Text and photos by Clare Gemima
Rachel Uffner Gallery, 170 Suffolk St.
In the Woods showcases a packed room and a half of new ceramic sculptures created with a sense of humor, anxiety and down-to-earthness from Sally Saul in her second solo show at Rachel Uffner Gallery.
The array of sculptures within the space play and interact with our senses of familiarity and comfort while also introducing us to a "new normal." A new struggle, a new challenge, a new moment and a new movement. This show forces us to understand that one way to deal with this shitshow of a pandemic is well, to embrace it. (While wearing a mask, please).
During the last several months of living amidst the coronavirus and its subsequent social sorrows, Saul (married to the incredible Peter Saul) reflects on this confusing but unavoidable new world through her detailed expressions and use of finer details as a ceramicist. The work to me almost felt like a personal chronicling of the artists' time in lockdown, a documentation of pandemic experiences and a tribute to the American lives lost.
Sally Saul consistently incorporates the everyday into her sculptural practice, and this time is no different. At In the Woods, we get to surround ourselves with her forest of birds, flowers and the natural world too, which we can understand as her refuge over the course of this work being created.
Taking time to find enjoyment in the smaller pleasures, Saul's sculpture garden at Rachel Uffner Gallery remains light-hearted but is also question-provoking owing to its sophisticated documentative style.

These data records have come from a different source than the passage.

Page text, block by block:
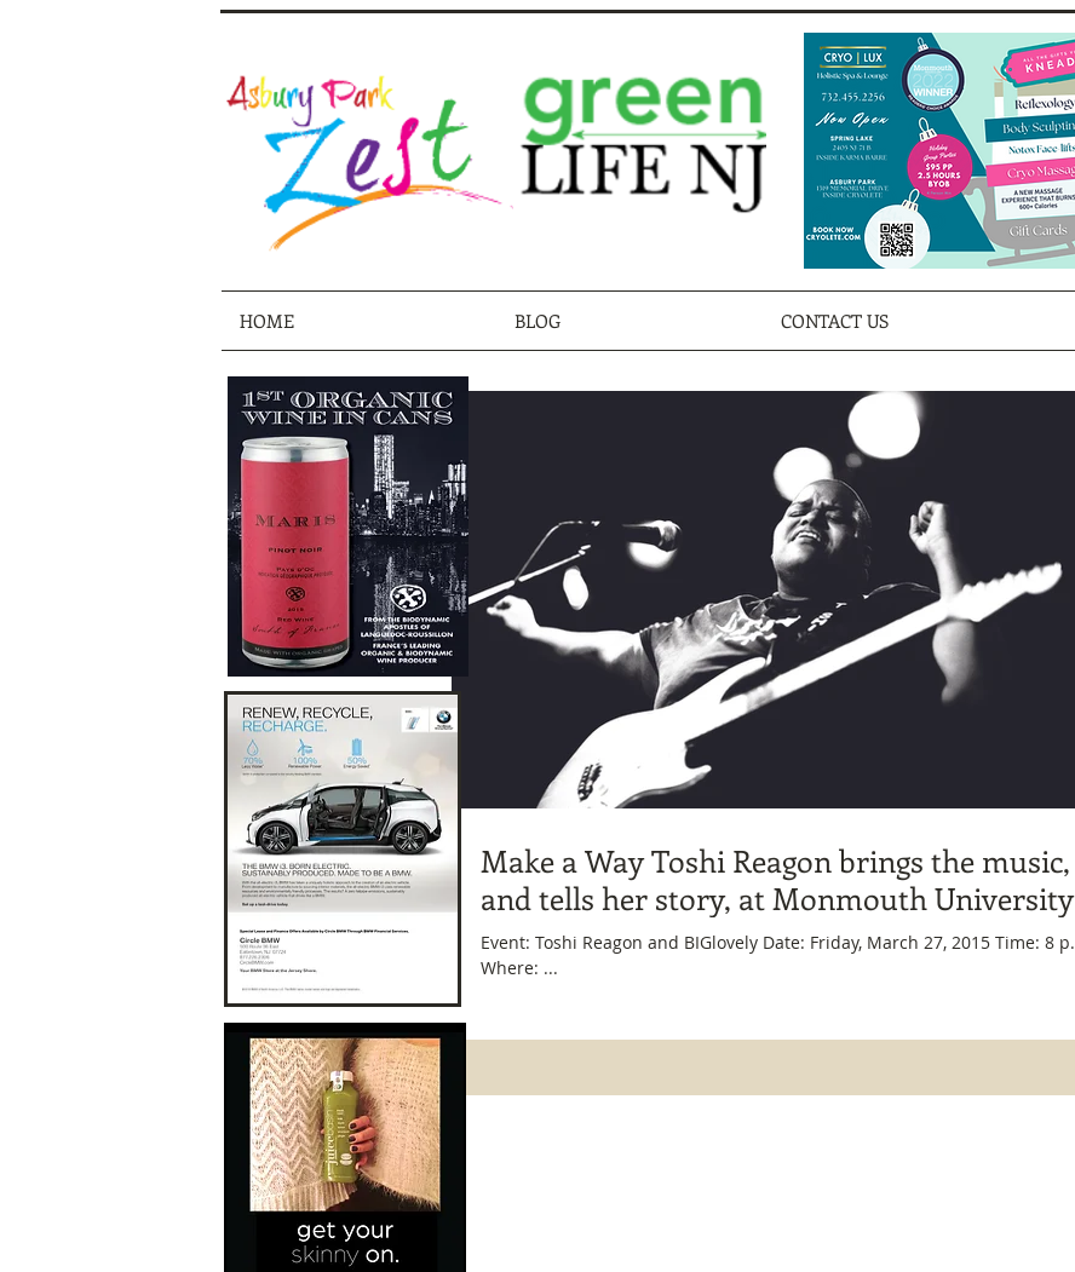
HOME BLOG CONTACT US
Make a Way Toshi Reagon brings the music,
and tells her story, at Monmouth University
Event: Toshi Reagon and BIGlovely Date: Friday, March 27, 2015 Time: 8 p.m.
Where: ...
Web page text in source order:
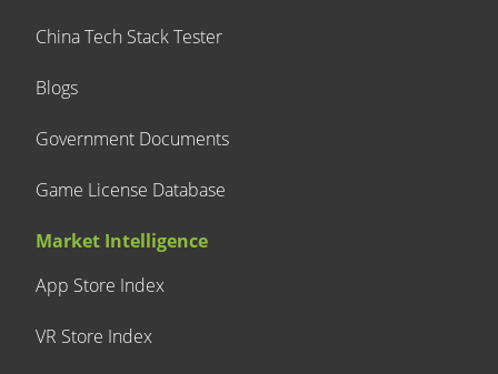
China Tech Stack Tester
Blogs
Government Documents
Game License Database
Market Intelligence
App Store Index
VR Store Index
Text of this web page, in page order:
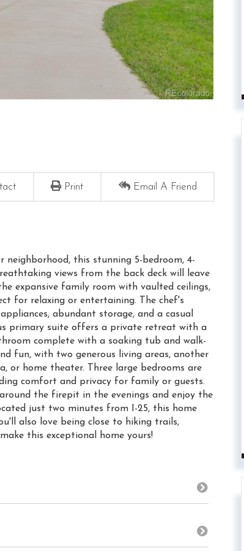
Print Email A Friend
neighborhood, this stunning 5-bedroom, 4-
views from the back deck will leave
expansive family room with vaulted ceilings,
for relaxing or entertaining. The chef's
abundant storage, and a casual
primary suite offers a private retreat with a
complete with a soaking tub and walk-
fun, with two generous living areas, another
or home theater. Three large bedrooms are
comfort and privacy for family or guests.
the firepit in the evenings and enjoy the
just two minutes from I-25, this home
also love being close to hiking trails,
this exceptional home yours!
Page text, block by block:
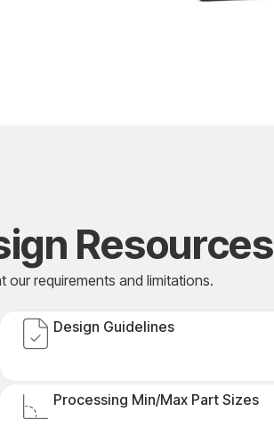
Resources
requirements and limitations.
Design Guidelines
Processing Min/Max Part Sizes
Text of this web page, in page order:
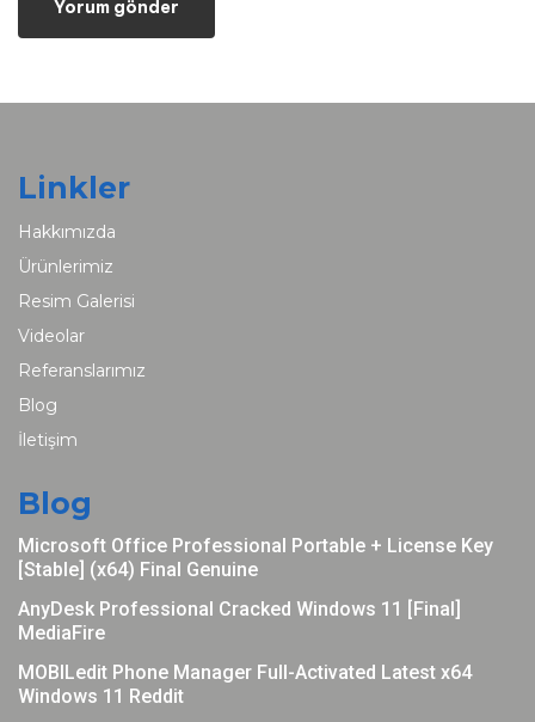
Linkler
Hakkımızda
Ürünlerimiz
Resim Galerisi
Videolar
Referanslarımız
Blog
İletişim
Blog
Microsoft Office Professional Portable + License Key
[Stable] (x64) Final Genuine
AnyDesk Professional Cracked Windows 11 [Final]
MediaFire
MOBILedit Phone Manager Full-Activated Latest x64
Windows 11 Reddit
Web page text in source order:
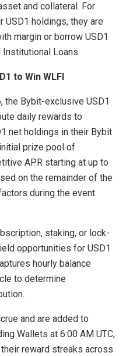
and collateral. For
holdings, they are
margin or borrow USD1
Institutional Loans.
to Win WLFI
the Bybit-exclusive USD1
daily rewards to
net holdings in their Bybit
prize pool of
APR starting at up to
on the remainder of the
during the event
staking, or lock-
opportunities for USD1
hourly balance
to determine
and are added to
Wallets at 6:00 AM UTC,
reward streaks across
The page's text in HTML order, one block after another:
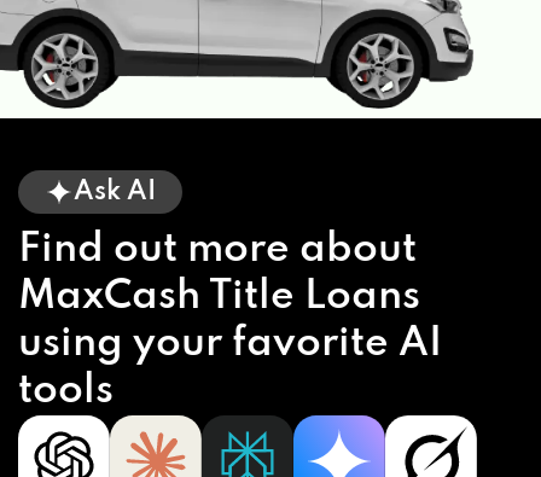
Ask AI
Find out more about
MaxCash Title Loans
using your favorite AI
tools
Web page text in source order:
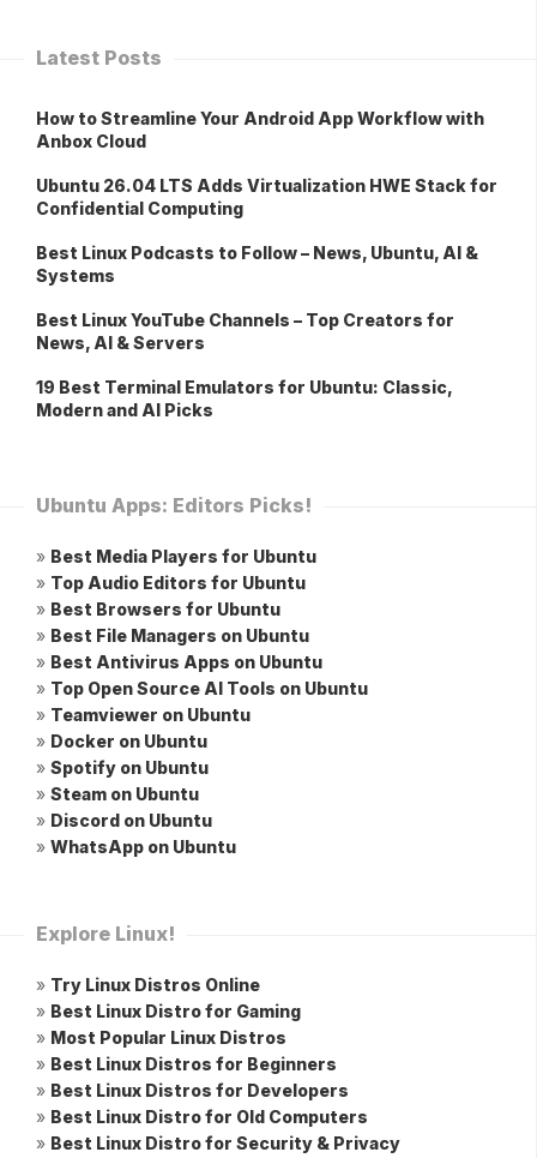
Latest Posts
How to Streamline Your Android App Workflow with
Anbox Cloud
Ubuntu 26.04 LTS Adds Virtualization HWE Stack for
Confidential Computing
Best Linux Podcasts to Follow – News, Ubuntu, AI &
Systems
Best Linux YouTube Channels – Top Creators for
News, AI & Servers
19 Best Terminal Emulators for Ubuntu: Classic,
Modern and AI Picks
Ubuntu Apps: Editors Picks!
» Best Media Players for Ubuntu
» Top Audio Editors for Ubuntu
» Best Browsers for Ubuntu
» Best File Managers on Ubuntu
» Best Antivirus Apps on Ubuntu
» Top Open Source AI Tools on Ubuntu
» Teamviewer on Ubuntu
» Docker on Ubuntu
» Spotify on Ubuntu
» Steam on Ubuntu
» Discord on Ubuntu
» WhatsApp on Ubuntu
Explore Linux!
» Try Linux Distros Online
» Best Linux Distro for Gaming
» Most Popular Linux Distros
» Best Linux Distros for Beginners
» Best Linux Distros for Developers
» Best Linux Distro for Old Computers
» Best Linux Distro for Security & Privacy
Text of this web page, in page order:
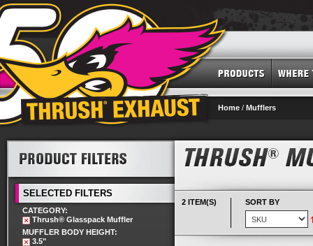
Home / Mufflers
2 ITEM(S) SORT BY
SELECTED FILTERS
CATEGORY:
Thrush® Glasspack Muffler
MUFFLER BODY HEIGHT:
3.5"
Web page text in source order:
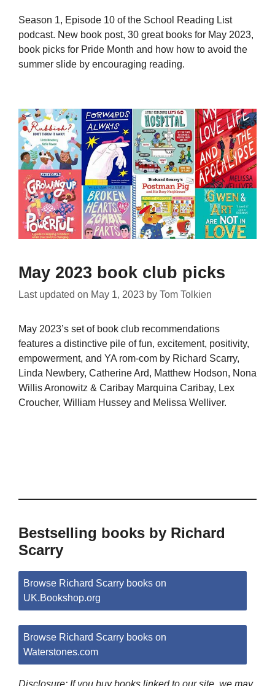
Season 1, Episode 10 of the School Reading List
podcast. New book post, 30 great books for May 2023,
book picks for Pride Month and how how to avoid the
summer slide by encouraging reading.
May 2023 book club picks
Last updated on May 1, 2023 by Tom Tolkien
May 2023’s set of book club recommendations
features a distinctive pile of fun, excitement, positivity,
empowerment, and YA rom-com by Richard Scarry,
Linda Newbery, Catherine Ard, Matthew Hodson, Nona
Willis Aronowitz & Caribay Marquina Caribay, Lex
Croucher, William Hussey and Melissa Welliver.
Bestselling books by Richard
Scarry
Browse Richard Scarry books on
UK.Bookshop.org
Browse Richard Scarry books on
Waterstones.com
Disclosure: If you buy books linked to our site, we may
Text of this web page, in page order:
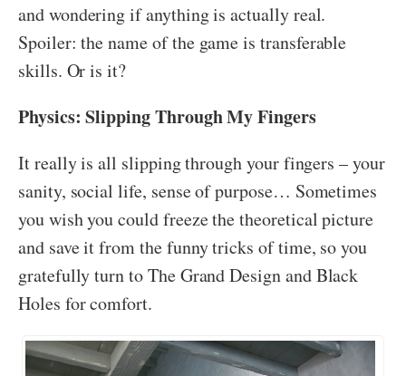
and wondering if anything is actually real.
Spoiler: the name of the game is transferable
skills. Or is it?
Physics: Slipping Through My Fingers
It really is all slipping through your fingers – your
sanity, social life, sense of purpose… Sometimes
you wish you could freeze the theoretical picture
and save it from the funny tricks of time, so you
gratefully turn to The Grand Design and Black
Holes for comfort.

Will artists who are alive in 2020 continue to make reference to the pandemic we currently occupy? Will self-portraits include protective gear as political or apolitical symbolism? What sort of art history are we forming or moving away from?
But forgetting about all of the more serious stuff, the works bulky form and playful undertones are also cause for a much deserved and maybe overdue giggle. This show has all of the right ingredients in it to make you forget about the weight of the world ... just for a moment.
In the Woods is showing at Rachel Uffner Gallery until Jan. 30.
Clare Gemima is a visual artist from New Zealand. New-ish to the East Village, she spends her time as an artist assistant and gallery go-er, hungry to explore what's happening in her local art world. You can find her work here: claregemima.com
I have been exposed to this artist through Evgrieve. Please continue, I can't wait to see what they're up to next!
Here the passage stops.